« Zanka Contact », vrai faux tube rock du film, traduit le fracas du métal broyant une mâchoire, les coups de pied dans le bas-ventre d’un tabassage en règle dans une rue mal éclairée, entre quelques flaques de pisse et trahit une des intentions de l’auteur. Traduire l’énergie du rock au cinéma, voilà qui n’est pas sans danger. En effet la tentation du clip reste bien présente, rôdant dans une proximité parfois sous-estimée. Heureusement, ce sont d’autres chemins qu’emprunte ce long-métrage ô combien généreux. Le réalisateur, Ismaël El Iraki, prend tous les risques en définissant son film comme un western et en lorgnant de manière appuyée chez Tarantino. Il ne cesse de rechercher une sorte de Saint Graal du cinéma, multipliant les plans iconiques et recherchant une absolue fraîcheur dans le jeu des acteurs.
Tambour battant, ou plutôt guitare hurlante, ce courageux réalisateur se lance dans une sorte de quête spirituelle insensée d’un art salvateur, révélant au passage le potentiel cinématographique du continent Africain. A l’image de protagonistes tellement meurtris et malmenés, El Iraki entrevoit un passage pour traverser tous les déserts, lequel serait la création. Si le rock est le salut de Rajae et Larsen (Khansa Batma et Ahmed Hammoud, tous deux formidables), le cinéma l’est pour lui-même.

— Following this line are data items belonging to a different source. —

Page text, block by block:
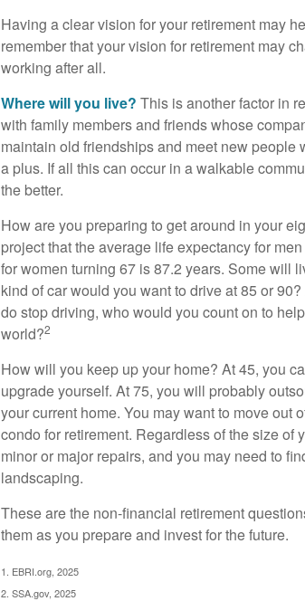
Having a clear vision for your retirement may
remember that your vision for retirement may
working after all.
Where will you live? This is another factor in
with family members and friends whose
maintain old friendships and meet new
a plus. If all this can occur in a walkable
the better.
How are you preparing to get around in your
project that the average life expectancy for
for women turning 67 is 87.2 years. Some will
kind of car would you want to drive at 85 or
do stop driving, who would you count on to
world?2
How will you keep up your home? At 45, you
upgrade yourself. At 75, you will probably
your current home. You may want to move out
condo for retirement. Regardless of the size of
minor or major repairs, and you may need to
landscaping.
These are the non-financial retirement
them as you prepare and invest for the future.
1. EBRI.org, 2025
2. SSA.gov, 2025
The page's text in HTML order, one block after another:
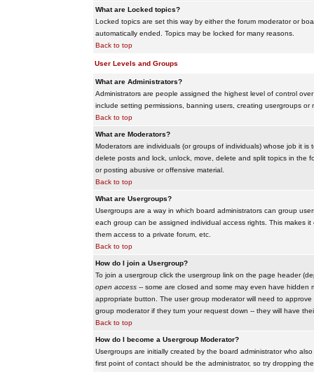
What are Locked topics?
Locked topics are set this way by either the forum moderator or
automatically ended. Topics may be locked for many reasons.
Back to top
User Levels and Groups
What are Administrators?
Administrators are people assigned the highest level of control
include setting permissions, banning users, creating usergroups
Back to top
What are Moderators?
Moderators are individuals (or groups of individuals) whose job it
delete posts and lock, unlock, move, delete and split topics in the
or posting abusive or offensive material.
Back to top
What are Usergroups?
Usergroups are a way in which board administrators can group
each group can be assigned individual access rights. This makes
them access to a private forum, etc.
Back to top
How do I join a Usergroup?
To join a usergroup click the usergroup link on the page header
open access-- some are closed and some may even have hidden
appropriate button. The user group moderator will need to
group moderator if they turn your request down -- they will have
Back to top
How do I become a Usergroup Moderator?
Usergroups are initially created by the board administrator who
first point of contact should be the administrator, so try dropping
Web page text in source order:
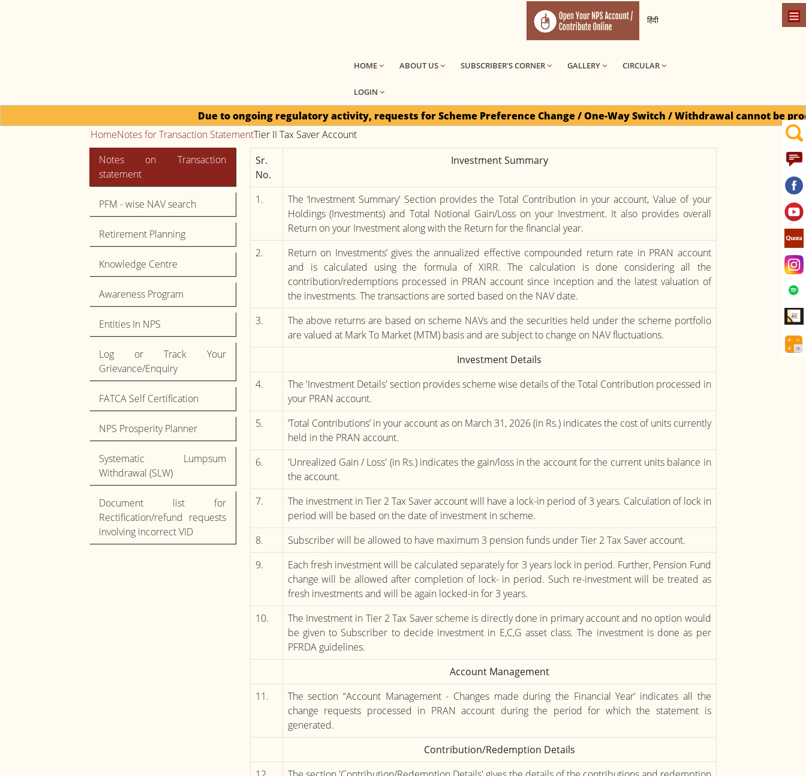
हिंदी
HOME ABOUT US SUBSCRIBER'S CORNER GALLERY CIRCULAR
LOGIN
Due to ongoing regulatory activity, requests for Scheme Preference Change / One-Way Switch / Withdrawal cannot be processed for
HomeNotes for Transaction StatementTier II Tax Saver Account
Notes on Transaction
statement
PFM - wise NAV search
Retirement Planning
Knowledge Centre
Awareness Program
Entities In NPS
Log or Track Your
Grievance/Enquiry
FATCA Self Certification
NPS Prosperity Planner
Systematic Lumpsum
Withdrawal (SLW)
Document list for
Rectification/refund requests
involving incorrect VID
Sr.
No.
Investment Summary
1.
The ‘Investment Summary’ Section provides the Total Contribution in your account, Value of your
Holdings (Investments) and Total Notional Gain/Loss on your Investment. It also provides overall
Return on your Investment along with the Return for the financial year.
2.
Return on Investments’ gives the annualized effective compounded return rate in PRAN account
and is calculated using the formula of XIRR. The calculation is done considering all the
contribution/redemptions processed in PRAN account since inception and the latest valuation of
the investments. The transactions are sorted based on the NAV date.
3.
The above returns are based on scheme NAVs and the securities held under the scheme portfolio
are valued at Mark To Market (MTM) basis and are subject to change on NAV fluctuations.
Investment Details
4.
The 'Investment Details' section provides scheme wise details of the Total Contribution processed in
your PRAN account.
5.
‘Total Contributions’ in your account as on March 31, 2026 (in Rs.) indicates the cost of units currently
held in the PRAN account.
6.
'Unrealized Gain / Loss' (in Rs.) indicates the gain/loss in the account for the current units balance in
the account.
7.
The investment in Tier 2 Tax Saver account will have a lock-in period of 3 years. Calculation of lock in
period will be based on the date of investment in scheme.
8.
Subscriber will be allowed to have maximum 3 pension funds under Tier 2 Tax Saver account.
9.
Each fresh investment will be calculated separately for 3 years lock in period. Further, Pension Fund
change will be allowed after completion of lock- in period. Such re-investment will be treated as
fresh investments and will be again locked-in for 3 years.
10.
The Investment in Tier 2 Tax Saver scheme is directly done in primary account and no option would
be given to Subscriber to decide investment in E,C,G asset class. The investment is done as per
PFRDA guidelines.
Account Management
11.
The section “Account Management - Changes made during the Financial Year’ indicates all the
change requests processed in PRAN account during the period for which the statement is
generated.
Contribution/Redemption Details

C’est cet appétit pour un cinéma total qui est à la fois la force et la faiblesse du film. Chaque plan est un hommage vibrant pour ces films pétris d’ironie mettant à distance la réalité, un sourire aux lèvres, et au rock (voire au metal) dans les bas-fonds de Casablanca. En quelque sorte, la création serait un système de défense du corps humain. Deux trajectoires maudites se télescopent sur une blague. L’une est prostituée, l’autre une ex-star du rock fauchée autant que camée. Les voilà assujetties et misérables, prisonniers des ruelles, des bars miteux et des bouges de Casa. A ce moment, la grammaire du film ne présente aucune perspective, traduisant bien l’enfermement des personnages par des cadres toujours obstrués. Le confinement est bien sûr physique, mais aussi psychologique, puisque les protagonistes restent engoncés dans leurs traumas. Pour se sauver, ils devront s’évader et en accepter le prix.
En plein procès des attentats du 13 novembre, il est impossible de ne pas lire le film comme une véritable catharsis pour son auteur, lui-même survivant du Bataclan. Burning Casablanca, par bien des aspects, a la valeur d’un témoignage, comme celui des témoins à la barre de la cour de justice, sur l’irréparable, l’autodestruction et pourtant la survie.